Overview
This repository contains code to train a ResNet34-backbone-based U-Net model for detecting lanes using a small sample (~3k images) from BDD-Lane-Detection dataset. The codebase has been refactored and improved for better maintainability, performance, and extensibility.
Code Structure
- The input data files and trained models are saved as Kaggle Dataset.
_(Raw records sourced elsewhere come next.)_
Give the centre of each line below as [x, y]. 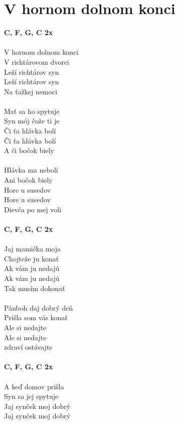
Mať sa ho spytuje [32, 111]
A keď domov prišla [34, 386]
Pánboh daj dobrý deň [39, 307]
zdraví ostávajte [28, 347]
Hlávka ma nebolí [31, 170]
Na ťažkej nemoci [31, 91]
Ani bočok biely [28, 180]
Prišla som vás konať [36, 317]
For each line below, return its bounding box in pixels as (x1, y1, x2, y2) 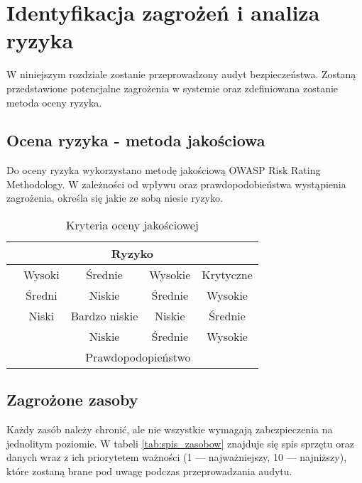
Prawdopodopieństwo (85, 349, 191, 366)
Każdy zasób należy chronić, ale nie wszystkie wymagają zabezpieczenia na (6, 422, 333, 437)
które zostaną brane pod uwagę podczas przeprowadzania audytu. (6, 464, 292, 479)
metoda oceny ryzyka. (6, 94, 102, 109)
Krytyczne (202, 266, 253, 283)
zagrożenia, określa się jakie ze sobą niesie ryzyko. (6, 190, 223, 205)
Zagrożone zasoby (6, 389, 138, 411)
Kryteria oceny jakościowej (66, 217, 199, 234)
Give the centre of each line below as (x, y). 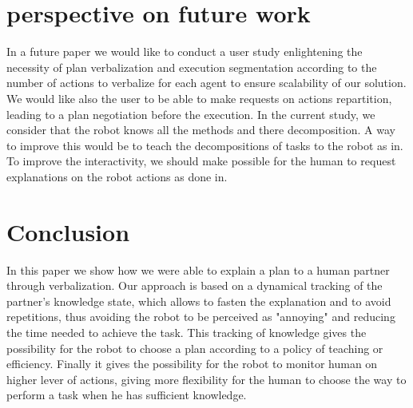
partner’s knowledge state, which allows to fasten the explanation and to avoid (199, 301)
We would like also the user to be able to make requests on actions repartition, (199, 98)
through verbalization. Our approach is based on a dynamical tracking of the (195, 285)
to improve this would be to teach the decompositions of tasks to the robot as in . (205, 145)
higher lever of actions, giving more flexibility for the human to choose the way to (206, 379)
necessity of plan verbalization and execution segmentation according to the (192, 67)
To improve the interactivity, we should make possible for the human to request (201, 161)
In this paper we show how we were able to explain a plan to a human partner (198, 269)
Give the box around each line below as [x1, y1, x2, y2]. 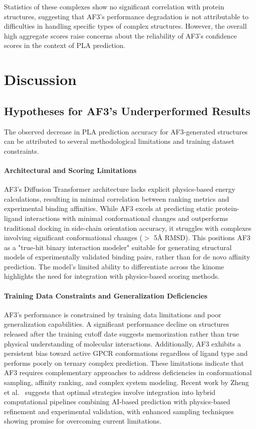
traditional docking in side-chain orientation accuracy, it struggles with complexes [4, 222, 252, 233]
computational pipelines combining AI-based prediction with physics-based [4, 396, 230, 407]
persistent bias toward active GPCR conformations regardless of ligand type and [4, 348, 248, 358]
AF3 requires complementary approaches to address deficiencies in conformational [4, 367, 252, 378]
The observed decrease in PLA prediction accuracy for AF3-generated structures [4, 126, 248, 136]
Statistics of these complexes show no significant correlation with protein [4, 1, 224, 11]
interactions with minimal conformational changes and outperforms [25, 213, 228, 223]
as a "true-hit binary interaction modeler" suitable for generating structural [4, 242, 232, 252]
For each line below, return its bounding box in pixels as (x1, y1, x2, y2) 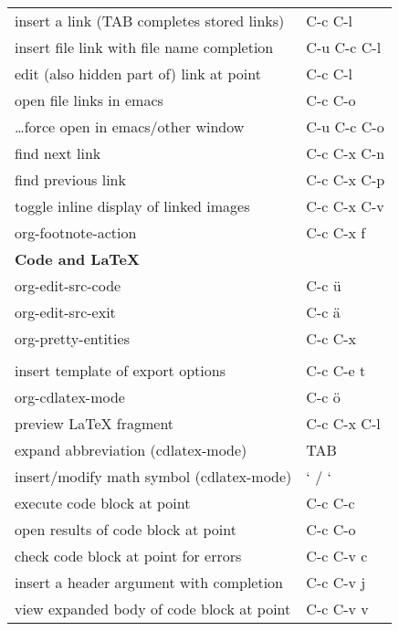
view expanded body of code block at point (15, 598, 291, 619)
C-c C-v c (306, 545, 368, 566)
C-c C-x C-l (306, 413, 381, 434)
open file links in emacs (15, 89, 163, 110)
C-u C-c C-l (306, 37, 382, 58)
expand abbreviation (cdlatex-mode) (15, 439, 247, 460)
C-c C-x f (306, 222, 366, 243)
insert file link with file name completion (15, 37, 274, 58)
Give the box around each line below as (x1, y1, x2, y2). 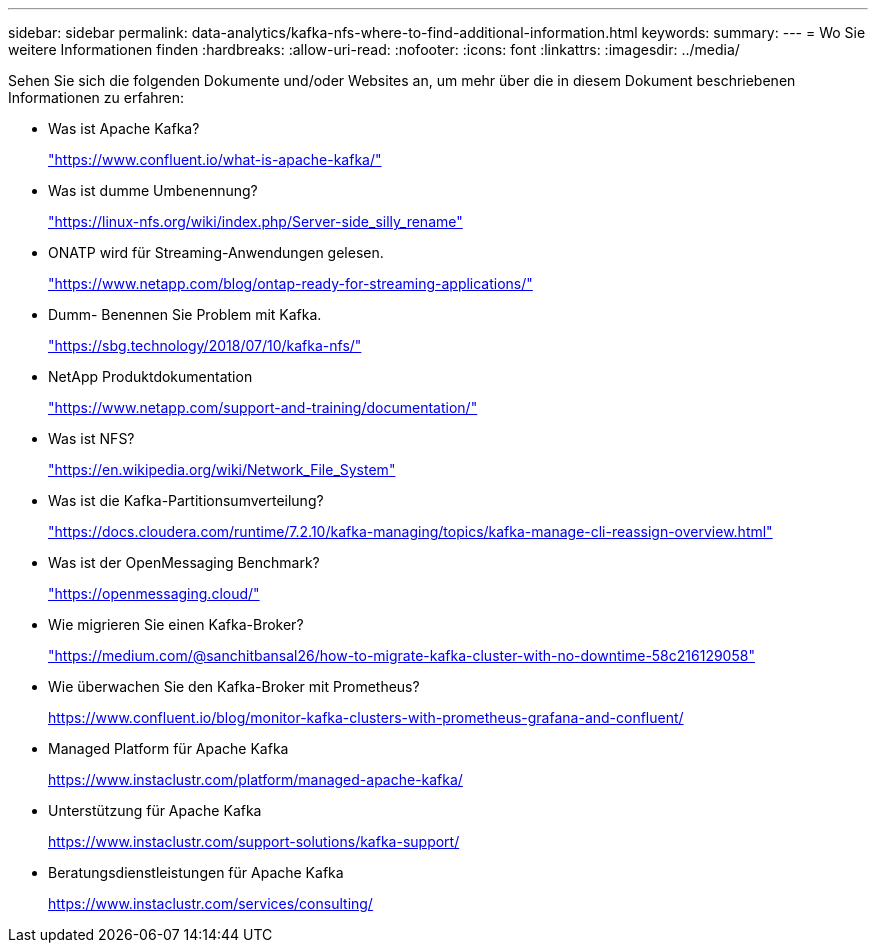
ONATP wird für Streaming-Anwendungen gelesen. (48, 244, 384, 261)
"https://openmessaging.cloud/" (48, 585, 260, 602)
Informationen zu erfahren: (8, 89, 185, 106)
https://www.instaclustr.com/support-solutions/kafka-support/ (48, 833, 460, 850)
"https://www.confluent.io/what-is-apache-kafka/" (48, 151, 382, 168)
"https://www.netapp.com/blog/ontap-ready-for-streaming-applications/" (48, 275, 533, 292)
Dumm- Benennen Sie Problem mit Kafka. (48, 306, 322, 323)
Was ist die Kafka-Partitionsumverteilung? (48, 492, 324, 509)
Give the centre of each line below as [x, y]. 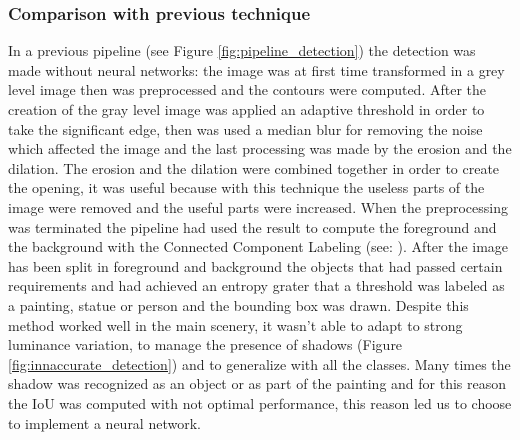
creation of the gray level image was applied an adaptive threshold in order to [246, 109]
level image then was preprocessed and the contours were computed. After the [247, 89]
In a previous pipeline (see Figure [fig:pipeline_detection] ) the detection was [242, 50]
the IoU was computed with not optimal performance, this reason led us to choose [260, 402]
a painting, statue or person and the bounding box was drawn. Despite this [238, 304]
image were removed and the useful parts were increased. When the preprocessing [258, 206]
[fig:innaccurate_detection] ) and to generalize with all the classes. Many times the [259, 363]
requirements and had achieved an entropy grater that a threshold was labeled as [256, 285]
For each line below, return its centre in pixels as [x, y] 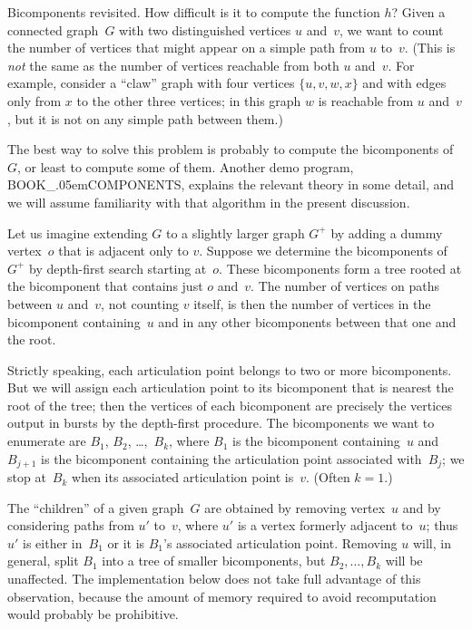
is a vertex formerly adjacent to [325, 525]
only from [34, 100]
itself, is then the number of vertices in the [312, 303]
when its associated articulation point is [183, 477]
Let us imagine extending [78, 232]
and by [422, 507]
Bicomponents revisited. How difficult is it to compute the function [194, 12]
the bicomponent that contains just [105, 286]
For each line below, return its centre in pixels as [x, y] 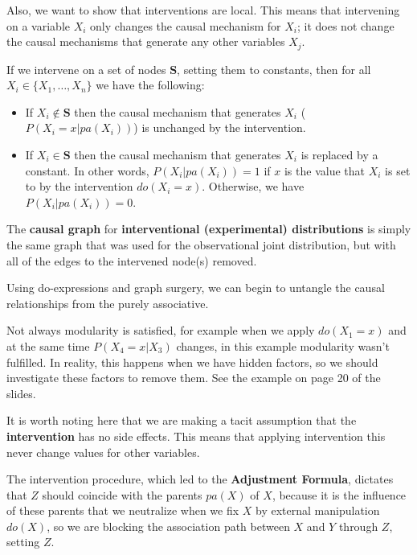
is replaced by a [339, 155]
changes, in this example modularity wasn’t [283, 345]
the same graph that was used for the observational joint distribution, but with [201, 244]
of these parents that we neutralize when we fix [123, 510]
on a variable [38, 25]
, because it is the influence [339, 494]
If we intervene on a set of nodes [86, 69]
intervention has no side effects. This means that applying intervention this [196, 436]
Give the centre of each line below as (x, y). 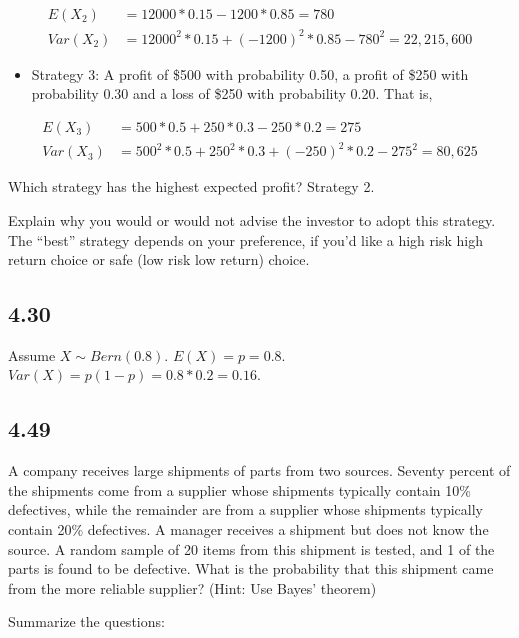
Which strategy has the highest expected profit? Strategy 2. (191, 186)
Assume (32, 354)
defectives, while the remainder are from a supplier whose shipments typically (246, 509)
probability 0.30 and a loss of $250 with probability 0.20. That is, (232, 93)
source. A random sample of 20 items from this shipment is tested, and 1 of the (251, 548)
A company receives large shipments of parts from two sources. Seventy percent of (259, 470)
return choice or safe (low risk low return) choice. (159, 259)
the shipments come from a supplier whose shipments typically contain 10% (239, 489)

They may be downloaded and placed in the 'data' folder for reproducing the results.
- The Python files in the
src
folder contain the implementations of the model, loss, training loop, data loaders, etc., now with improved type hints, documentation, and error handling. - Jupyter notebooks call the classes and functions implemented in the source files for execution.
New Features
Configuration Management
- YAML-based configuration (
config.yaml
) for easy parameter management - Organized into data, model, training, augmentation, and inference sections
Pipeline Architecture
- End-to-end pipeline for training, evaluation, and inference
- Modular components for better code organization
- Automatic data splitting if predefined splits aren't available
Improved Training
- Better checkpointing with optimizer state
- Early stopping to prevent overfitting
- Proper learning rate scheduling
- Enhanced logging and progress tracking
Advanced Visualization
- Tools for visualizing predictions and training history
- Overlay visualization of segmentation masks
Command-line Interface
- Train, evaluate, and perform inference from the command line
- Flexible arguments for different workflows
Notebooks
Notebook | Description | Link |
---|---|---|
01-data.ipynb | Contains information on datasets, image sizes and labels | Link |
02-transform.ipynb | Experimentations with augmentations like RandomCrop and Horizontal Flips | Link |
03-model.ipynb | Trains the UNet Model | Link |
04-evaluate.ipynb | Evaluated the model performance on random images from validation set | Link |
Solution Approach
The solution involves training a U-Net based segmentation model relying on a ResNet-34 backbone. DICE + BCE is used as loss function and evaluation is done using IoU metric. The final model performance and metrics can be seen below:

The output from scoring the model looks as follows:

The detailed PDF report is available here.
Usage
Configuration
The project now uses a YAML configuration file (config.yaml
) for managing parameters:
# Example configuration
data:
path: "./data"
img_size: 720
batch_size: 8
model:
encoder_name: "resnet34"
encoder_weights: "imagenet"
training:
epochs: 50
learning_rate: 0.0001
Training
Train the model using the command-line interface:
python main.py --mode train --config config.yaml
To resume training from a checkpoint:
python main.py --mode train --config config.yaml --resume checkpoints/model.pt
Evaluation
Evaluate model performance on the validation set:
python main.py --mode evaluate --config config.yaml --checkpoint checkpoints/model.pt
Prediction
Make predictions on a single image:
python main.py --mode predict --config config.yaml --input test_image.jpg --output predictions/
Process a directory of images:
python main.py --mode predict --config config.yaml --input test_images/ --output predictions/
Serving
Web Interface
The model can be served via Gradio interface. The code for the same is in app.py
file.
Below is the screenshot of the demo. It's hosted on
Huggingface
Spaces.
python app.py

The improved Gradio interface now provides three outputs:
- Original image
- Lane mask (green overlay)
- Combined visualization
Requirements
Major dependencies include:
- torch
- torchvision
- numpy
- pandas
- opencv-python
- albumentations
- segmentation-models-pytorch
- gradio
- matplotlib
- PyYAML
See requirements.txt for the complete list with version specifications.